To do
Among the entries, find the lines with the string "face" and report them.

(Stored data)

=-=-=

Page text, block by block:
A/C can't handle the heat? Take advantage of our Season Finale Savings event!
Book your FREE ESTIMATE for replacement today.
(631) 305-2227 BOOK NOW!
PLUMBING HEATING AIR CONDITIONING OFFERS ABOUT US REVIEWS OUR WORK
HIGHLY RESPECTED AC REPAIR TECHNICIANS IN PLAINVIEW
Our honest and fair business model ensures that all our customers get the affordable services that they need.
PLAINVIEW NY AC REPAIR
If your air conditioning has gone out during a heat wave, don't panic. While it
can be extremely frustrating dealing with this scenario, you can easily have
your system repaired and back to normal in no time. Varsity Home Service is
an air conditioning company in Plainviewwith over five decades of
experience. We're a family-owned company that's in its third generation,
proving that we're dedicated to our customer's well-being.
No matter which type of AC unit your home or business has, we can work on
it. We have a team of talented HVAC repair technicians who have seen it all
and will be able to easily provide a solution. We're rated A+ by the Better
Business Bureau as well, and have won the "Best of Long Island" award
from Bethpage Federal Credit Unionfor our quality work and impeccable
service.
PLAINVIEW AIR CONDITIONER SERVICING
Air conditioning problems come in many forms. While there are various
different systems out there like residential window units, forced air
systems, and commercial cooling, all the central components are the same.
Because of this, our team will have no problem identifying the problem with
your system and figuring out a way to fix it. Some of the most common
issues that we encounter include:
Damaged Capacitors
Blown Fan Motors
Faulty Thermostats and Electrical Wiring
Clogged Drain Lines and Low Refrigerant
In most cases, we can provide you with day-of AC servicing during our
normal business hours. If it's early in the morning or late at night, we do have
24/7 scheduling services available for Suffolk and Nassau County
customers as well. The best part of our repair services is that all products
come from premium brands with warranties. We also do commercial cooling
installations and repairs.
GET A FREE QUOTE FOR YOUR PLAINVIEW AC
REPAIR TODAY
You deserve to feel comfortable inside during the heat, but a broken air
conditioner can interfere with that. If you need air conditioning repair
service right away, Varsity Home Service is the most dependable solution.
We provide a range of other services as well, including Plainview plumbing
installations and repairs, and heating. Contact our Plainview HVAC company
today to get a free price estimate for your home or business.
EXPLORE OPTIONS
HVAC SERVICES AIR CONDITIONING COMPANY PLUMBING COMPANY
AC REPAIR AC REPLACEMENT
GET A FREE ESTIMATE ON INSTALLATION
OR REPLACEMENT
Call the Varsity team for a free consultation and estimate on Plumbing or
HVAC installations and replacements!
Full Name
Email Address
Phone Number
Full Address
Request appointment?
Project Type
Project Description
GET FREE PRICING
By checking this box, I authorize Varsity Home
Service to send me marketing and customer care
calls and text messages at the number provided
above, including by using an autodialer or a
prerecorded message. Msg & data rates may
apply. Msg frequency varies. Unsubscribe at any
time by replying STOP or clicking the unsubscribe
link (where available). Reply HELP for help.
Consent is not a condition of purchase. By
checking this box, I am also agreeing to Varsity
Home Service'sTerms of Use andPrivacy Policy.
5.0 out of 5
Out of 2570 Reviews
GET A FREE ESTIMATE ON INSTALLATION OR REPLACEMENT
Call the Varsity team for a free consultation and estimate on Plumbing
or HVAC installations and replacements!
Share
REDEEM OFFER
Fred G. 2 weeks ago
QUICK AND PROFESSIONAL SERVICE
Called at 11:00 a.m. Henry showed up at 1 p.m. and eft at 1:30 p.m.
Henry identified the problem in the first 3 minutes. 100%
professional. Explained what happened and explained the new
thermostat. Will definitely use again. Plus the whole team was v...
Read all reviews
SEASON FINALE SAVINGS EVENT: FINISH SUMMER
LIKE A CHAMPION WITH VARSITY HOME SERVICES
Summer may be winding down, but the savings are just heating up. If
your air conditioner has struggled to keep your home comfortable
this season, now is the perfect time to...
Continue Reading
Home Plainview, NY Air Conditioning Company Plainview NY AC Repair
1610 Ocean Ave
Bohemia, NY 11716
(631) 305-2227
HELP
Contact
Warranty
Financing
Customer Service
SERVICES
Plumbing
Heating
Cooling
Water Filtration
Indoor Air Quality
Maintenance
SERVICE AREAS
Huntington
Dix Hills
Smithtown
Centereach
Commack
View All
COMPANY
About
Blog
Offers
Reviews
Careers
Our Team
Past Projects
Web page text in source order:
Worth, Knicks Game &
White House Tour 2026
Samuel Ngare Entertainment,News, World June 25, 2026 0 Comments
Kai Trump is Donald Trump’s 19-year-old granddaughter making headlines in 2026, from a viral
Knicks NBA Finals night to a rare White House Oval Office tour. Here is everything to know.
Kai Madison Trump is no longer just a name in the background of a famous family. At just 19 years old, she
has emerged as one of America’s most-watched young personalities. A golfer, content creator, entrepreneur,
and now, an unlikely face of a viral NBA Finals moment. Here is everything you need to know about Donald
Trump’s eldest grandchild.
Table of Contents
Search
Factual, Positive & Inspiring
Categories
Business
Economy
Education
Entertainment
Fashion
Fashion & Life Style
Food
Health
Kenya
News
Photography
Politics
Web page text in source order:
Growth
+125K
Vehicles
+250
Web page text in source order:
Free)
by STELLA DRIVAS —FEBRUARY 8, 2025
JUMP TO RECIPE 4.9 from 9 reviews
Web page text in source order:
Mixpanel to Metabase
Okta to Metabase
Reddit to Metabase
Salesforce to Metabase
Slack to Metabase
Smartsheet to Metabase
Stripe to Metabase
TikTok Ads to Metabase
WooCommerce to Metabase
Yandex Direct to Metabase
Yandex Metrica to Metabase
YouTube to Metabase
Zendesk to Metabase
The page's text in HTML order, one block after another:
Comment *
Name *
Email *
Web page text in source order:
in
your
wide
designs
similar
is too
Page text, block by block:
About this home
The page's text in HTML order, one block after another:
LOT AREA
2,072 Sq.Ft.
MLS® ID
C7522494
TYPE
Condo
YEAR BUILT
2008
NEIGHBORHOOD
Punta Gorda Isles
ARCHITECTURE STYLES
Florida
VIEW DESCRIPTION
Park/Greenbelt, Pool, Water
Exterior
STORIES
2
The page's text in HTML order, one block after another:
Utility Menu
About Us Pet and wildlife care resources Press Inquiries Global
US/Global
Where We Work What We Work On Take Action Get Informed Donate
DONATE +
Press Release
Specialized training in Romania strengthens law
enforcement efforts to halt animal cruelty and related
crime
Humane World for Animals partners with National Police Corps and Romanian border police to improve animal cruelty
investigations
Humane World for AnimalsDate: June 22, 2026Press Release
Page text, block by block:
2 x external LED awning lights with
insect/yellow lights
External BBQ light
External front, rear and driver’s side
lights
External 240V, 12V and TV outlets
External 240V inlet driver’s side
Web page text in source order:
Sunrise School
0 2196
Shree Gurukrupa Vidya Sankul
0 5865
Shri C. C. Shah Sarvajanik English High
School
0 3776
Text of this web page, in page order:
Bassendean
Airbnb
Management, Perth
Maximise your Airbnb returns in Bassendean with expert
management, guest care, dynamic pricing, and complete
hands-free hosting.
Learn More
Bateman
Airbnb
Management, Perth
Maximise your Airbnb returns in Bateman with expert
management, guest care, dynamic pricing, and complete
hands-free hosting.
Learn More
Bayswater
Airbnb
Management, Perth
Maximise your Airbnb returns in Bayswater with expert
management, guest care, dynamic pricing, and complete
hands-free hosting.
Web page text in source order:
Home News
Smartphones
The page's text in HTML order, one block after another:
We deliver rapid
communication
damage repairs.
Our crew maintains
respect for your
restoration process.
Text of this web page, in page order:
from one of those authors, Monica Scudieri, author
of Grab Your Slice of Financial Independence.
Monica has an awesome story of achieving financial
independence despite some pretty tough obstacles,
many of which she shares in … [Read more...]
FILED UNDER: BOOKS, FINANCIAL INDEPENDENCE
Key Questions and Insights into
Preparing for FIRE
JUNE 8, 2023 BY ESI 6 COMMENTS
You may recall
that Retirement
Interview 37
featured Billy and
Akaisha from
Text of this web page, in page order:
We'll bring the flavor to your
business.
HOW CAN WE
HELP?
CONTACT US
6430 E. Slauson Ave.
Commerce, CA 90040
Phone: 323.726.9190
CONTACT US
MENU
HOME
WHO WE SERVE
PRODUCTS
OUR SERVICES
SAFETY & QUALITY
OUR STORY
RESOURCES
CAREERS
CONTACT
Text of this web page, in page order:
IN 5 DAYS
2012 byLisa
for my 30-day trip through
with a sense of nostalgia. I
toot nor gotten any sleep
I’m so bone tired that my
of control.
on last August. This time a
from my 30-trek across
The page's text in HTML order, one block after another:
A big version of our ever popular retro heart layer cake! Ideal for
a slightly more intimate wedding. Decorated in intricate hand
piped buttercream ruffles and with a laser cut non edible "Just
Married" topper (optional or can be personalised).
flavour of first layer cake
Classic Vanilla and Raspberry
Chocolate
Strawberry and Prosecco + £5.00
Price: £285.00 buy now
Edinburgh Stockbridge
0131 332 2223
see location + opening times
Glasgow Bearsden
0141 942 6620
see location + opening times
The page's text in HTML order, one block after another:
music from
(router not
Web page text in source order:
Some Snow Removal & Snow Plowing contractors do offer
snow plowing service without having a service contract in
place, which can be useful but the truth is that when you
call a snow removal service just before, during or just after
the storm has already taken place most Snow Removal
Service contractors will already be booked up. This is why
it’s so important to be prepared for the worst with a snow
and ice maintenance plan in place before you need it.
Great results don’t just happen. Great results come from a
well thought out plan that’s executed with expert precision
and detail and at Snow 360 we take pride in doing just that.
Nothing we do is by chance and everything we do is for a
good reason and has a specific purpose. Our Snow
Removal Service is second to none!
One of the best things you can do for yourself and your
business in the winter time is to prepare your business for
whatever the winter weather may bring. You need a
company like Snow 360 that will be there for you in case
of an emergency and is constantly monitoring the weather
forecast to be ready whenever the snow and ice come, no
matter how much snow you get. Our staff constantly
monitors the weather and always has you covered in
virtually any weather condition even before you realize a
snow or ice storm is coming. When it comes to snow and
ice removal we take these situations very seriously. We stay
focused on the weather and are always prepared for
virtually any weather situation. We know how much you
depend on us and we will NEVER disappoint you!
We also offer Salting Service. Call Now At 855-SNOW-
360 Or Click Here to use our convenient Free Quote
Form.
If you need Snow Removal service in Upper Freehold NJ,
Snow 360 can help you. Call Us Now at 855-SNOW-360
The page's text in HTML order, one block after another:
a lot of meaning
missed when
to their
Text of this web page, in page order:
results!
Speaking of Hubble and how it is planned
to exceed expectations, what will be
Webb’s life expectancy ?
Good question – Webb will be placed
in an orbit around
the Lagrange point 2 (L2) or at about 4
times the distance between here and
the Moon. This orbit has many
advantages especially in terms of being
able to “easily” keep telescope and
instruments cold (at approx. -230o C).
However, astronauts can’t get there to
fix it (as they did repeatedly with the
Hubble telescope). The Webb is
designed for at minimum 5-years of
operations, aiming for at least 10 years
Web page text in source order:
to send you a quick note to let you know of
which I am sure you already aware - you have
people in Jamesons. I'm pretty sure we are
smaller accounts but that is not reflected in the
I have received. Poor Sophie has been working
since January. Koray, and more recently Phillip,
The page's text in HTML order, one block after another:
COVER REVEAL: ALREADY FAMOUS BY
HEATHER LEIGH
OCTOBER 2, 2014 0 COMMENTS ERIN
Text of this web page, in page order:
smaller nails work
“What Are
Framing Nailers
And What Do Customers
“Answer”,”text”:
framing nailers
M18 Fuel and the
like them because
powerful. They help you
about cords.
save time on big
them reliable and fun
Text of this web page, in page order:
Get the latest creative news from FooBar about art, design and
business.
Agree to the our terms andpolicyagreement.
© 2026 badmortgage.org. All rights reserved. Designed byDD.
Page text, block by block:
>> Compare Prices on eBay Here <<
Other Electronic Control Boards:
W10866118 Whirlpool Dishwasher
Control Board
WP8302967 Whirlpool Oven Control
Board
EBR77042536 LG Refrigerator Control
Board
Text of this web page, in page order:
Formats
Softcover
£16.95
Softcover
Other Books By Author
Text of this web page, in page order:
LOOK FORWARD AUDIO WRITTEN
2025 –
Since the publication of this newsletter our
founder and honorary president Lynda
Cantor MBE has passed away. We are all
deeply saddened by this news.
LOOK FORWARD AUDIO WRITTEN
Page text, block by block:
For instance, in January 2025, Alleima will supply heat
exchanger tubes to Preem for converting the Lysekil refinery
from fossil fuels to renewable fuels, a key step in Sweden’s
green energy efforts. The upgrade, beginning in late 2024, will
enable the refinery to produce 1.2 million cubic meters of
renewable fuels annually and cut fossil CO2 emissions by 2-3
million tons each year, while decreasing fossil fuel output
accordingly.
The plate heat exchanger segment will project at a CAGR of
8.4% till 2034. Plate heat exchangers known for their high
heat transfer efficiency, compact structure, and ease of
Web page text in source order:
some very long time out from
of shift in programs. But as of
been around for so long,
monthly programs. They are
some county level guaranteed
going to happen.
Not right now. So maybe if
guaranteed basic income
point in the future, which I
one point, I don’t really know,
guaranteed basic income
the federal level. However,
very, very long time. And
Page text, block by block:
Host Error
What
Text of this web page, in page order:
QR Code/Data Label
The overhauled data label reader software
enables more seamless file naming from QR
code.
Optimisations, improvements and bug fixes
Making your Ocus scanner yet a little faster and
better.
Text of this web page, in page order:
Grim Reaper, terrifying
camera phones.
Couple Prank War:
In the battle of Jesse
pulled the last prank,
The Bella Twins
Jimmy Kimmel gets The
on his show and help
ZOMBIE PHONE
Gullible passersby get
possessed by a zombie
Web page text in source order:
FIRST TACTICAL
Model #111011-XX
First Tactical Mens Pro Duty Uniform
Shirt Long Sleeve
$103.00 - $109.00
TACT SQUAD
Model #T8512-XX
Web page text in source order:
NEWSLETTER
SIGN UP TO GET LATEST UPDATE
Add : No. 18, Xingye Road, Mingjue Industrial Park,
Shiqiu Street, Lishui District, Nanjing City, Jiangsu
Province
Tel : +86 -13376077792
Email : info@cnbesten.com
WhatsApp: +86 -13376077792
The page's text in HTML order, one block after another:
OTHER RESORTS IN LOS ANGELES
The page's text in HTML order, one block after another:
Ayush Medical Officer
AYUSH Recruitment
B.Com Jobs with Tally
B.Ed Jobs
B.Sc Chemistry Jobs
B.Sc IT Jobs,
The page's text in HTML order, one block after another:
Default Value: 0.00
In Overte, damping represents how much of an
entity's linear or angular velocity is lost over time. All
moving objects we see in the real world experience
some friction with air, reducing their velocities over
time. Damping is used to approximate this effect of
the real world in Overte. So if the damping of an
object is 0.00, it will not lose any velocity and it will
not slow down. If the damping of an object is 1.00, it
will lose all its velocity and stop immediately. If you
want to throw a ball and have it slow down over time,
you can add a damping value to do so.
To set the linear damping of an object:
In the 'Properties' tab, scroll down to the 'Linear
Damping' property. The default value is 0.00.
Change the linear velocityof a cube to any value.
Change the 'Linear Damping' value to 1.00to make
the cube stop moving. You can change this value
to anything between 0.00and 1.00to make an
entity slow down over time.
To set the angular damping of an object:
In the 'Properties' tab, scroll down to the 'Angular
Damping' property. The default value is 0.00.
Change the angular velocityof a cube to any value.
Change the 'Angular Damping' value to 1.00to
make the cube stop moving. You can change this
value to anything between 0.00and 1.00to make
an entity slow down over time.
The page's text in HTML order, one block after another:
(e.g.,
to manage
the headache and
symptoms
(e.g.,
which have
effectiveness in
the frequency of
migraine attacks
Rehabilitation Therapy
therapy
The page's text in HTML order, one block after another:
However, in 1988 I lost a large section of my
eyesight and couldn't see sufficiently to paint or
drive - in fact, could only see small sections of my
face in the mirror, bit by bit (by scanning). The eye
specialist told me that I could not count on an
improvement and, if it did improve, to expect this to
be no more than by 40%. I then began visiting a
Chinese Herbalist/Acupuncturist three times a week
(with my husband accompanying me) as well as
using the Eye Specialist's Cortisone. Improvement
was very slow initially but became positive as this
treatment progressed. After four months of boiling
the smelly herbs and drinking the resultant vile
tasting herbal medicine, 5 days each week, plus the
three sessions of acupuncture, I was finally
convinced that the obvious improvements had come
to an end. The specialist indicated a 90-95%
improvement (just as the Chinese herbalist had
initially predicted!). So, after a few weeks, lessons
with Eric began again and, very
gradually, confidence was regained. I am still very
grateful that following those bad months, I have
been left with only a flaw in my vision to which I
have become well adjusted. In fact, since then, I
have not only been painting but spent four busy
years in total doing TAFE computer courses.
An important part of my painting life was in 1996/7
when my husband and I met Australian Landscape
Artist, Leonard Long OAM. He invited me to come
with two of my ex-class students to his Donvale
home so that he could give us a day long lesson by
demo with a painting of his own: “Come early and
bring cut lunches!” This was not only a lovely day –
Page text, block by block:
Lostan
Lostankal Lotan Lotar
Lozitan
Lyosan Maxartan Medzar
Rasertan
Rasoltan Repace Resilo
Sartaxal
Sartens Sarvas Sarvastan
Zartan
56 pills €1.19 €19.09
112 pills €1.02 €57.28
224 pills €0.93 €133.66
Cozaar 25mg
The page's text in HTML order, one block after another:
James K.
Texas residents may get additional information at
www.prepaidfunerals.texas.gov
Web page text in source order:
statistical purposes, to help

=-=-=

Response box
and now, an unlikely face of a viral NBA Finals moment. Here is everything you need to know about Donald
face in the mirror, bit by bit (by scanning). The eye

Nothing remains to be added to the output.